In this case, I want to replace my cerebrospinal fluid with dangerous
narcotics and harsh industrial chemicals because of two particular stupid as
fuck comments.

"We will never get an open Web back if these two deals happen."

Um. No. We will. Because microo!softbook will be a monstrous nightmare that
will be plagued by a Vista-like level of incompetence of creating applications
that are pleasant to use. Meanwhile, cool young people, who all have macs
anyway, having realized that while their parents had to use shitty computers,
they don't, will have already eschewed microsoft before it became the sterile
chimera microo!softbook, will stop using facebook, because, hey, it's 2009 or
2010 and facebook was so 2003. Besides, it turns out that Ning in better and
closer to the maclike good experience they expect anyway.

"This has created HUGE value for Microsoft and has handed Steve Ballmer an
Internet strategy which brings Microsoft from last place to first in less than
a week."

Um...this hasn't created any value. It certainly doesn't bring them into first
place in a week. How do I know? Because I'm not a moron like scoble.
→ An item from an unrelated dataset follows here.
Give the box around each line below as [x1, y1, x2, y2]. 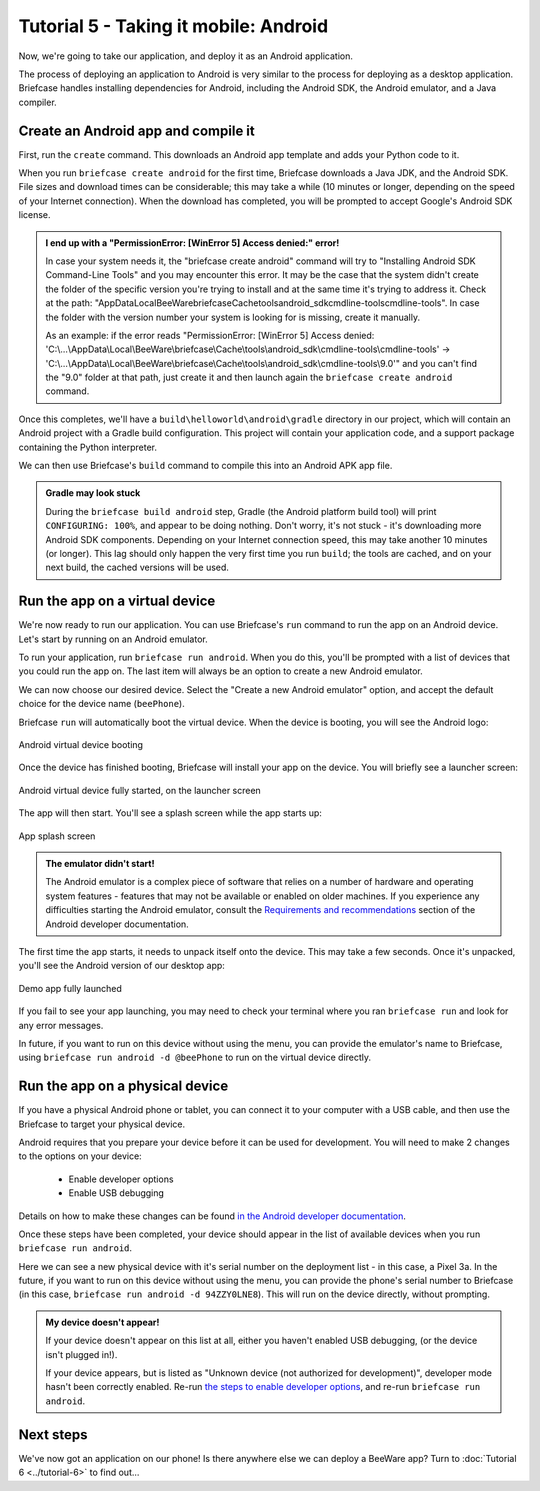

In order
for this to work, steve ballmer would have to successfully execute this
strategy. Steve Ballmer is too disconnected from the experience of the end
user to do this. He is not able to be the visionary and he's also not able to
correctly recognize either this flaw, or the person who he should delegate the
job too, as evidenced by the massive failures in Vista and the X-Box
production problems. I don't mean to be trashing Ballmer, he's done extremely
well for himself, but he can't lead this battle, and hasn't been great at
delegating to people who can. God is in the details. Ballmer can't make them
work.

That a guy who basically got his start licking microsoft's asshole with his
tongue in public thinks it might work doesn't mean much.